Root Cause Analysis - Incident Investigation

NYT Website Disrupted for Hours

By Kim Smiley

On Tuesday, August 27, 2013 the New York Times website went dark for several hours after being attacked by a well-known group of hackers.   Reports of hacked websites are becoming increasingly common and the New York Times was just one of many recent victims.

A Cause Map, or visual root cause analysis, can be used to analyze the recent attack on the New York Times website.  A Cause Map lays out the many causes that contribute to an issue in an intuitive format that illustrates the cause-and-effect relationships.   A Cause Map is useful for understanding all the causes involved and can help when brainstorming solutions.  To see a Cause Map of this example, click on “Download PDF” above.

Some details of how the attack was done have been released, as documented on the Cause Map.

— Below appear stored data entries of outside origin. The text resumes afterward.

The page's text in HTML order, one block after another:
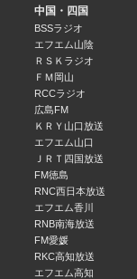
史 作家 吉田満 第２回
演)
ストーリー 第１回「モコ
読)
ストーリー第２回「うさ
子(朗読)
ストーリー「くまさんの
(脚本)/山田大樹(朗読)
中国・四国
BSSラジオ
エフエム山陰
ＲＳＫラジオ
ＦＭ岡山
RCCラジオ
広島FM
ＫＲＹ山口放送
エフエム山口
ＪＲＴ四国放送
FM徳島
RNC西日本放送
エフエム香川
RNB南海放送
FM愛媛
RKC高知放送
エフエム高知
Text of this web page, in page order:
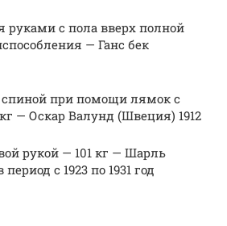
с пола вверх полной
— Ганс бек
при помощи лямок с
— Оскар Валунд (Швеция) 1912
рукой — 101 кг — Шарль
с 1923 по 1931 год
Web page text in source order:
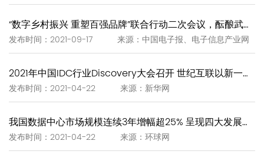
发布时间：2021-09-17 来源：中国电子报、电子信息产业网
发布时间：2021-04-22 来源：新华网
发布时间：2021-04-22 来源：环球网
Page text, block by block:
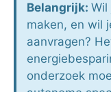
Belangrijk: Wil
maken, en wil
aanvragen?
onderzoek
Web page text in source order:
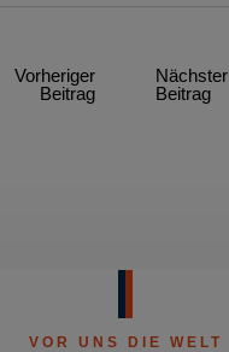
Vorheriger
Beitrag
Nächster
Beitrag
VOR UNS DIE WELT
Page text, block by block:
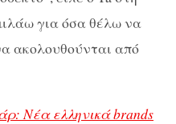
για όσα θέλω να
ακολουθούνται από
Νέα ελληνικά brands
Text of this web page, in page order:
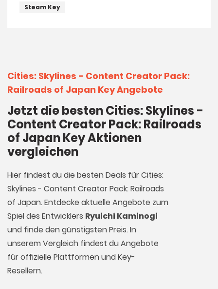
Steam Key
Cities: Skylines - Content Creator Pack:
Railroads of Japan Key Angebote
Jetzt die besten Cities: Skylines -
Content Creator Pack: Railroads
of Japan Key Aktionen
vergleichen
Hier findest du die besten Deals für Cities:
Skylines - Content Creator Pack: Railroads
of Japan. Entdecke aktuelle Angebote zum
Spiel des Entwicklers Ryuichi Kaminogi
und finde den günstigsten Preis. In
unserem Vergleich findest du Angebote
für offizielle Plattformen und Key-
Resellern.

The New York Times website itself was not technically hacked, but traffic was redirected away from the legitimate website to another web domain.   To pull off this feat, hackers changed the domain name records for the New York Times website after acquiring the user name and password of an employee at the domain name registrar company.  The employee inadvertently provided the information to the hackers by responding to a phishing email asking for personal information.

The email sent by the hackers looked legitimate enough to fool the employee.

So why did hackers target the New York Times in the first place?  The answer is that the New York Times is one of many western media outlets to be targeted by Syrian Electronic Army (S.E.A.), who has claimed responsibility for the attack.  The S.E.A. supports President Bashar al-Assad of Syria and is generally unhappy with the way the events in Syria have been portrayed in the West.

So the next logical question is how do you protect yourself from a phishing scheme?  The first step is awareness.  Pretty much everybody who uses email can expect to receive some suspicious emails.  A few things to look out for:  attachments, links, misspellings, and a mismatched “from” field or subject line.  Also any alarming language should be a red flag.  For example, an email from your credit card company warning you that your account will be closed unless you take immediate action is probably not the real deal.  A good rule of thumb is to never respond to any email with personal information or to click on links in emails. If you think a request for action may be real, either call the company or open a new web browser window and type in the company’s web address.  It’s best to delete any suspicious emails immediately.

This example is also a good reminder to be aware that websites can get hacked.  A great example of this is when the S.E.A. hacked the Associated Press’s twitter feed last April and used it to announce (falsely) that the White House had been bombed.  That one tweet is estimated to have caused a $136 billion loss in the stock markets as people responded to the news.  In general, it is probably good to be skeptical about anything shocking you read online until the information is confirmed.